Ia menyampaikan, sebelumnya ada sejumlah dokter yang mendatangi Kantor Staf Presiden (KSP) dan menyatakan setuju dengan adanya atau pengesahan aturan tersebut. Sementara, mereka yang tak setuju justru tidak datang.


"Yang setuju yang datang ke KSP memberikan dukungan penuh untuk segera diundangkan. Justru yang enggak setuju enggak pernah hadir," ujarnya.


"Menurut saya sudah ini bagian dari keputusan politik DPR, jalan dulu sudah. Nanti ada persoalan dimana persolannya akan ketahuan dimana mungkin ada hal yang perlu dilihat kembali atau di aturan-aturan di bawahnya yang akan menyesuaikan. Tinggal begitu ya," imbuhnya.


Moeldoko menilai perbedaan pendapat adalah hal lumrah. Apalagi, dalam setiap pengesahan Undang-Undang itu tidak berjalan dengan mulus. Namun, pengesahan Undang-Undang kali ini menurutnya akan dipahami oleh setiap orang.


"Setiap UU yang lahir itu ada lah riak-riak seperti itu, karena semua itu tidak ada yang mulus. Kalau ini sudah menjadi kepentingan masyarakat luas, saya pikir semuanya akan memahami," paparnya.


Sebelumnya dilaporkan Pengurus Besar Ikatan Dokter Indonesia (PB IDI) bersama empat organisasi profesi mengajukan judicial review atas Undang-undang Kesehatan ke Mahkamah Konstitusi (MK) yang disahkan belum lama ini.


Empat organisasi profesi itu yakni Persatuan Perawat Nasional Indonesia (PPNI), Ikatan Bidan Indonesia (IBI), Persatuan Dokter Gigi Indonesia (PDGI), dan Ikatan Apoteker Indonesia (IAI).

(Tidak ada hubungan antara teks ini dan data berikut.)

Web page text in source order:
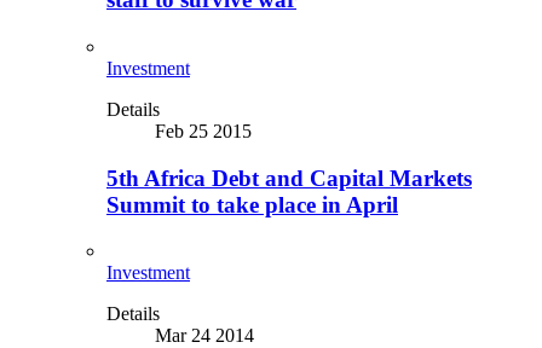
Investment
Details
Feb 25 2015
5th Africa Debt and Capital Markets
Summit to take place in April
Investment
Details
Mar 24 2014
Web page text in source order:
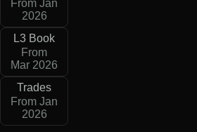
From Jan
2026
L3 Book
From
Mar 2026
Trades
From Jan
2026
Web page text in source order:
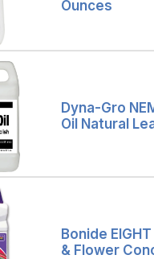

"Kami dari IDI bersama dengan empat organisasi profesi akan menyiapkan upaya hukum sebagai bagian tugas kami sebagai masyarakat yang taat hukum untuk mengajukan judicial review," kata Ketua Umum PB IDI, Adib Khumaidi, Rabu (12/7/2023).


UU Kesehatan dinilai cacat secara prosedur lantaran disusun secara terburu-buru dan tidak transparan tanpa memperhatikan aspirasi dari semua kelompok, termasuk profesi kesehatan.


Selain itu, lanjut Adib, masih banyak substansi di dalam UU Kesehatan yang belum memenuhi kepentingan kesehatan rakyat Indonesia. IDI juga menyorot pencabutan sembilan undang-undang lama yang diselesaikan dalam UU Kesehatan Omnibus Law dalam waktu enam bulan.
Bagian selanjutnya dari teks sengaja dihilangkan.